• [BRIEF]
For the data below, transcribe the part that opens with the line containing "We can demonstrat" and closes with the line containing "To initialize a", exactly and with no pictures.

• [INFORMATION PROVIDED]
···
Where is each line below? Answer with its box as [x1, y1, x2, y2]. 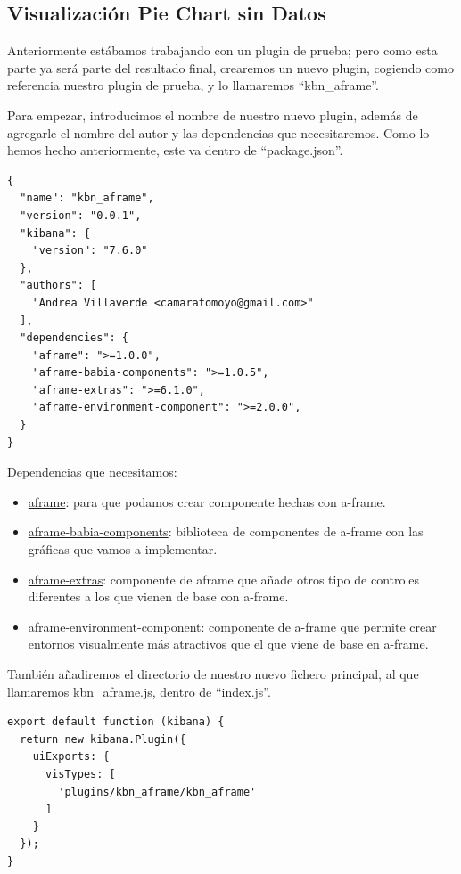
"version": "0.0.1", [20, 208, 142, 222]
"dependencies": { [20, 331, 129, 345]
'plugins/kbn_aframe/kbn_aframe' [58, 785, 257, 798]
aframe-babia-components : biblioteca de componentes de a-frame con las [28, 522, 424, 541]
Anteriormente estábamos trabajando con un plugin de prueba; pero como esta [7, 41, 438, 60]
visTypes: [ [45, 767, 116, 780]
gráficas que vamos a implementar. [28, 540, 218, 559]
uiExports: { [32, 750, 110, 764]
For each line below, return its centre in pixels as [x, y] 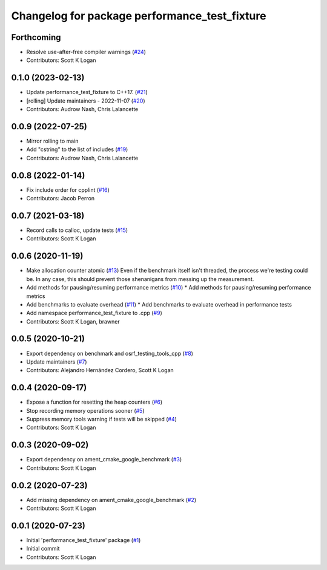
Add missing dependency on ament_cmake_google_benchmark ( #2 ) [111, 500]
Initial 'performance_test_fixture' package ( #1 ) [84, 540]
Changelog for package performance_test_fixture [139, 16]
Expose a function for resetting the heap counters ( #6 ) [94, 402]
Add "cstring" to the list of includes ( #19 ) [77, 149]
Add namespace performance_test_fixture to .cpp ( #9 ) [94, 313]
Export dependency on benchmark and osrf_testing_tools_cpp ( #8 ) [110, 353]
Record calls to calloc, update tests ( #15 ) [77, 230]
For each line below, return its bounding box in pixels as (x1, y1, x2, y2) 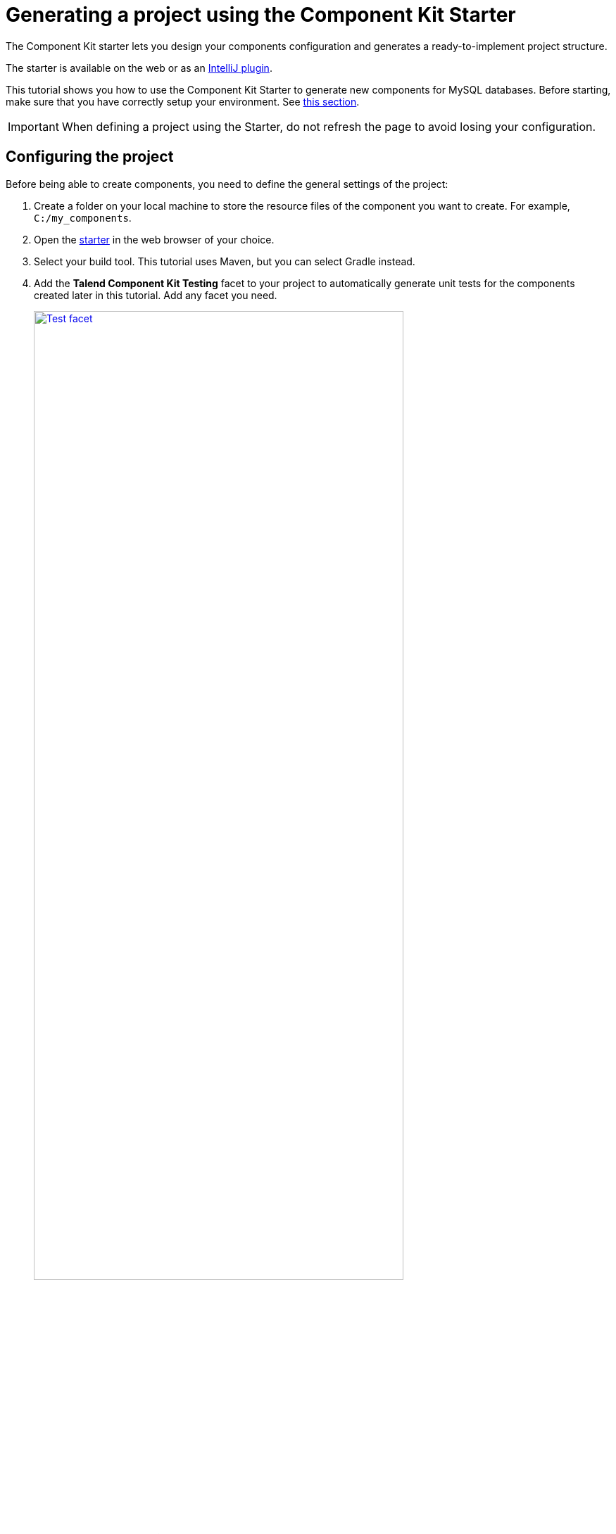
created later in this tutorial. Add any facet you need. (34, 289, 277, 301)
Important (8, 119, 59, 134)
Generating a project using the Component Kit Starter (6, 3, 516, 27)
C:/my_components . (34, 211, 132, 224)
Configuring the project (6, 148, 174, 166)
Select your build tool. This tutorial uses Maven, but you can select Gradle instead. (34, 255, 415, 267)
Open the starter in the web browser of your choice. (34, 233, 275, 246)
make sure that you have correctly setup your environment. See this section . (6, 95, 360, 108)
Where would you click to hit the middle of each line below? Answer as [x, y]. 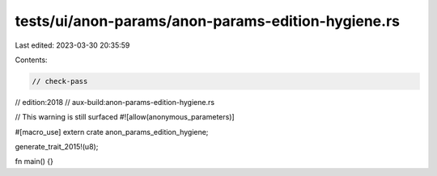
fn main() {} [34, 161]
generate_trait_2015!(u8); [57, 147]
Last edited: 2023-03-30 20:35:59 [72, 45]
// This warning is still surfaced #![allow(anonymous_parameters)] [125, 117]
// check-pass [60, 81]
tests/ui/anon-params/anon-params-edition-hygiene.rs [208, 21]
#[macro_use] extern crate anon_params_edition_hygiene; [112, 132]
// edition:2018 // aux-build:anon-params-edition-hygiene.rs [115, 102]
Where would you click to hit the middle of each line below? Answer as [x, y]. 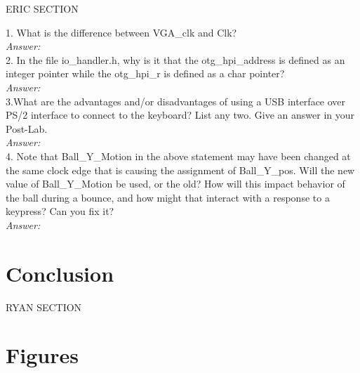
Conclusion [60, 273]
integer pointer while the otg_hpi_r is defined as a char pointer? [145, 73]
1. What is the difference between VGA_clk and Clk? [121, 32]
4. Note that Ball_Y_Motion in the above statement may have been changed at [178, 156]
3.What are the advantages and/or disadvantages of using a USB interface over [176, 101]
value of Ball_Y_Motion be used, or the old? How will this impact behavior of [175, 184]
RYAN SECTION [44, 307]
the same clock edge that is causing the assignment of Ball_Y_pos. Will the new [180, 170]
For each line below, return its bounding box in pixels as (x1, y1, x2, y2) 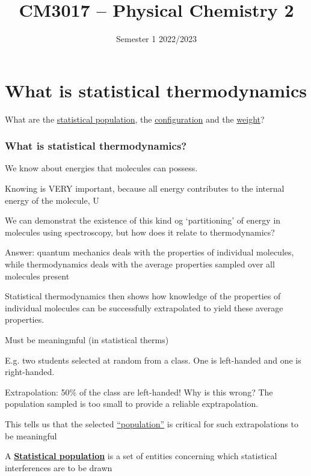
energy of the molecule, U (5, 194, 99, 206)
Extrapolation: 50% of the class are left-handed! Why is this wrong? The (5, 385, 273, 398)
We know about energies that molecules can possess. (5, 162, 198, 174)
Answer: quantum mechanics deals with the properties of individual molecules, (5, 246, 294, 258)
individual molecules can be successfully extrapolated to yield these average (5, 301, 283, 314)
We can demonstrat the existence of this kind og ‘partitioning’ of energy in (5, 214, 281, 227)
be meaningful (5, 429, 57, 442)
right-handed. (5, 365, 55, 378)
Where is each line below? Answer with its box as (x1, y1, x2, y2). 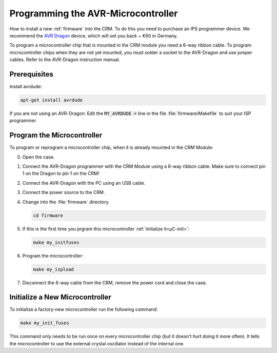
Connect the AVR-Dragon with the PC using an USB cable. (22, 180, 146, 186)
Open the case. (22, 154, 55, 160)
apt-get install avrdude (20, 97, 83, 103)
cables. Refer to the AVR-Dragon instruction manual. (9, 56, 121, 63)
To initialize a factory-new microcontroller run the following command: (9, 306, 158, 312)
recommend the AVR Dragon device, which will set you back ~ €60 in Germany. (9, 32, 178, 38)
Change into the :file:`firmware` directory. (22, 199, 110, 205)
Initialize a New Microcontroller (9, 293, 111, 302)
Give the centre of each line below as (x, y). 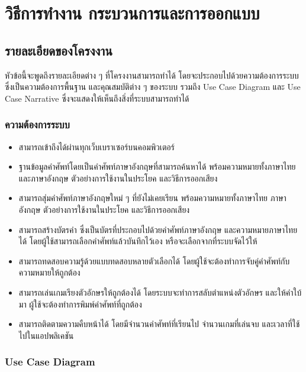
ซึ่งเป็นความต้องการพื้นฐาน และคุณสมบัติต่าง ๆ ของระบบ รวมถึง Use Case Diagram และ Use (153, 87)
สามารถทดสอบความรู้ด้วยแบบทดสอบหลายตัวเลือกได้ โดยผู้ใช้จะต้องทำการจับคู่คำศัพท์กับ (154, 261)
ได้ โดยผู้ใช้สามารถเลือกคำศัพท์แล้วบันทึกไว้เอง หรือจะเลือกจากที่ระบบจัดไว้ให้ (138, 241)
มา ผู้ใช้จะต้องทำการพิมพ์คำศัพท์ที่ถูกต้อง (80, 304)
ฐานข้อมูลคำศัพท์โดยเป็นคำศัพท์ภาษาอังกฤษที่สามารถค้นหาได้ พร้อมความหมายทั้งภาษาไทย (157, 166)
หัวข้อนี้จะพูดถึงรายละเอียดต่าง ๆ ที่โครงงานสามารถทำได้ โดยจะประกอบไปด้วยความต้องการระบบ (152, 75)
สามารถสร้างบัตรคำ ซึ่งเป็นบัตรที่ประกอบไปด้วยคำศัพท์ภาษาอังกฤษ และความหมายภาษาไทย (158, 229)
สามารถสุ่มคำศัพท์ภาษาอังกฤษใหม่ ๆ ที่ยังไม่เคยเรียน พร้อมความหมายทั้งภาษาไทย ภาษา (152, 198)
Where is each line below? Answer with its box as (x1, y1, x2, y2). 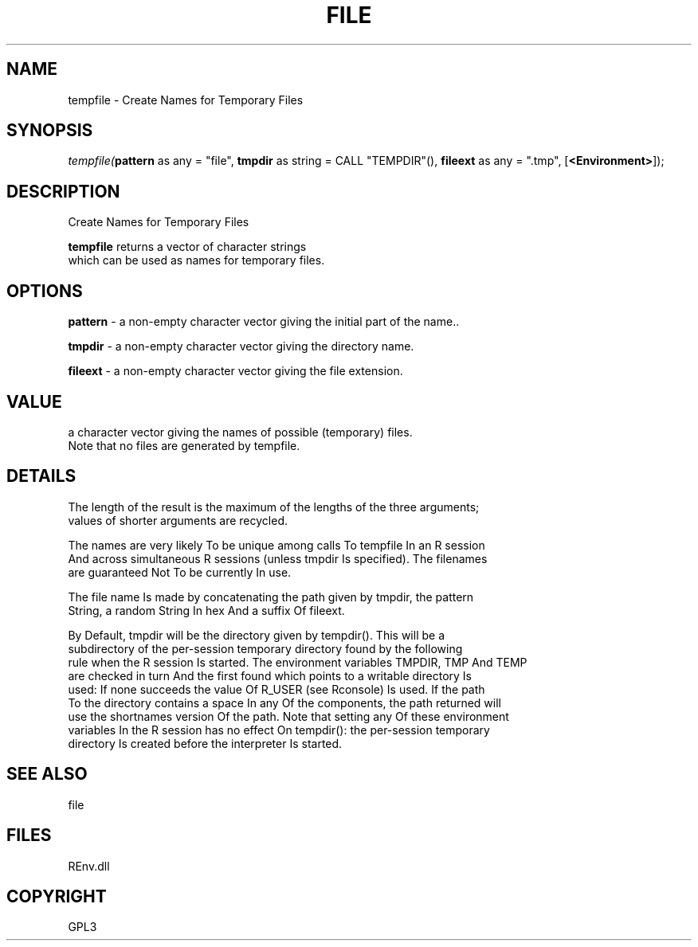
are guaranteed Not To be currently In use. (68, 565, 292, 579)
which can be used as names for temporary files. (68, 253, 325, 268)
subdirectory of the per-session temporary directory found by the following (68, 641, 463, 655)
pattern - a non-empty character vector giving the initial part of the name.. (68, 315, 460, 329)
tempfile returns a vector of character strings (68, 240, 307, 254)
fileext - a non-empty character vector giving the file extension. (68, 364, 403, 378)
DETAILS (6, 466, 76, 487)
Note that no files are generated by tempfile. (68, 438, 300, 452)
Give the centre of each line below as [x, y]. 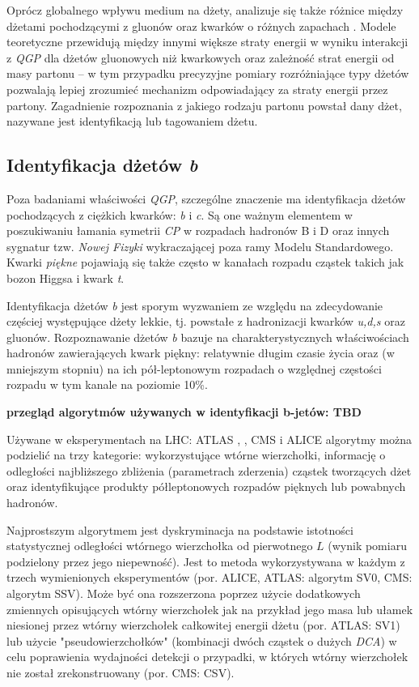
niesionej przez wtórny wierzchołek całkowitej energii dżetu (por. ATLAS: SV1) [203, 625]
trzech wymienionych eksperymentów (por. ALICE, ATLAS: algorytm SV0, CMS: [209, 577]
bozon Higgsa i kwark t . [66, 277]
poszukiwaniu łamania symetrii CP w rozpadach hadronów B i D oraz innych [198, 230]
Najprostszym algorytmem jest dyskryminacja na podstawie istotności [180, 529]
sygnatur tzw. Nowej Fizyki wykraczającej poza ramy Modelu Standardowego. [200, 246]
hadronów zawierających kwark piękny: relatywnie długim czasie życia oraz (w [201, 353]
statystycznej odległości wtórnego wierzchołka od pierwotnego [160, 546]
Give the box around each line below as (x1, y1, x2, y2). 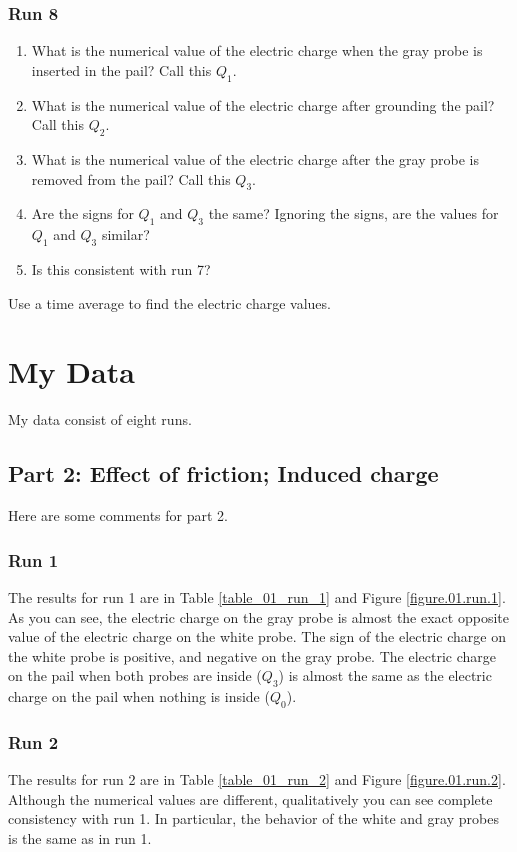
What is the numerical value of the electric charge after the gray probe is (31, 149, 479, 169)
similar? (101, 224, 150, 245)
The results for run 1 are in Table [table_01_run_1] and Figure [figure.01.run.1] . (8, 586, 506, 607)
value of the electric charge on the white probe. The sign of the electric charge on (8, 626, 506, 647)
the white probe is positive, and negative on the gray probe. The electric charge (8, 645, 496, 666)
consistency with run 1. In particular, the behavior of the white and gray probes (8, 808, 499, 829)
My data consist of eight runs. (8, 409, 192, 430)
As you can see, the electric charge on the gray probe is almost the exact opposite (8, 606, 509, 627)
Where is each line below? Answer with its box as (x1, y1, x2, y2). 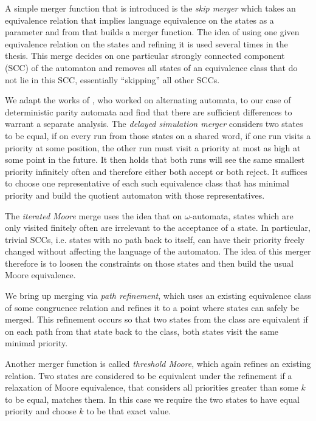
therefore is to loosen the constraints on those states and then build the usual (5, 256, 294, 269)
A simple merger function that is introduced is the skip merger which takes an (5, 2, 296, 14)
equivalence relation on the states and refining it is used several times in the (5, 37, 288, 50)
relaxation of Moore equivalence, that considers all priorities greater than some (5, 381, 298, 394)
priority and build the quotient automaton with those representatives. (5, 188, 265, 201)
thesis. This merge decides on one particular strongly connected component (5, 49, 285, 62)
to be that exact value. (86, 405, 171, 417)
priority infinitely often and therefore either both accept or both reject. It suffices (5, 165, 307, 177)
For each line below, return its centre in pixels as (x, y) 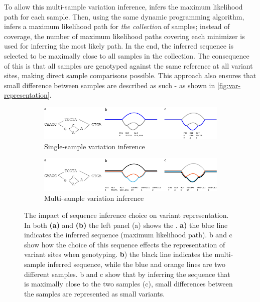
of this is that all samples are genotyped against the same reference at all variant (128, 65)
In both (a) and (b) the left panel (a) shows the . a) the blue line (126, 225)
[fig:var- (229, 85)
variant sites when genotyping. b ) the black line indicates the (118, 254)
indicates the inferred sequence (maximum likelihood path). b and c (128, 235)
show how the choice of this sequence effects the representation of (125, 244)
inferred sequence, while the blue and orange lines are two (136, 264)
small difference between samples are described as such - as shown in (110, 85)
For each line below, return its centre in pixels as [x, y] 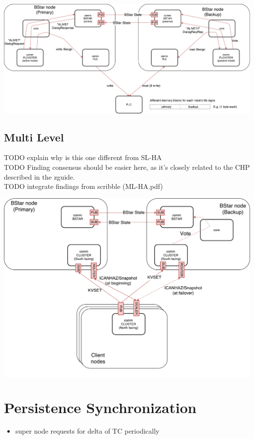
···
• [WRITTEN SOLUTION]
We can demonstrat the existence of this kind og ‘partitioning’ of energy in (5, 214, 281, 227)
be meaningful (5, 429, 57, 442)
right-handed. (5, 365, 55, 378)
Where is each line below? Answer with its box as (x1, y1, x2, y2). 
Connect the AVR-Dragon with the PC using an USB cable. (22, 180, 146, 186)
Open the case. (22, 154, 55, 160)
apt-get install avrdude (20, 97, 83, 103)
cables. Refer to the AVR-Dragon instruction manual. (9, 56, 121, 63)
To initialize a factory-new microcontroller run the following command: (9, 306, 158, 312)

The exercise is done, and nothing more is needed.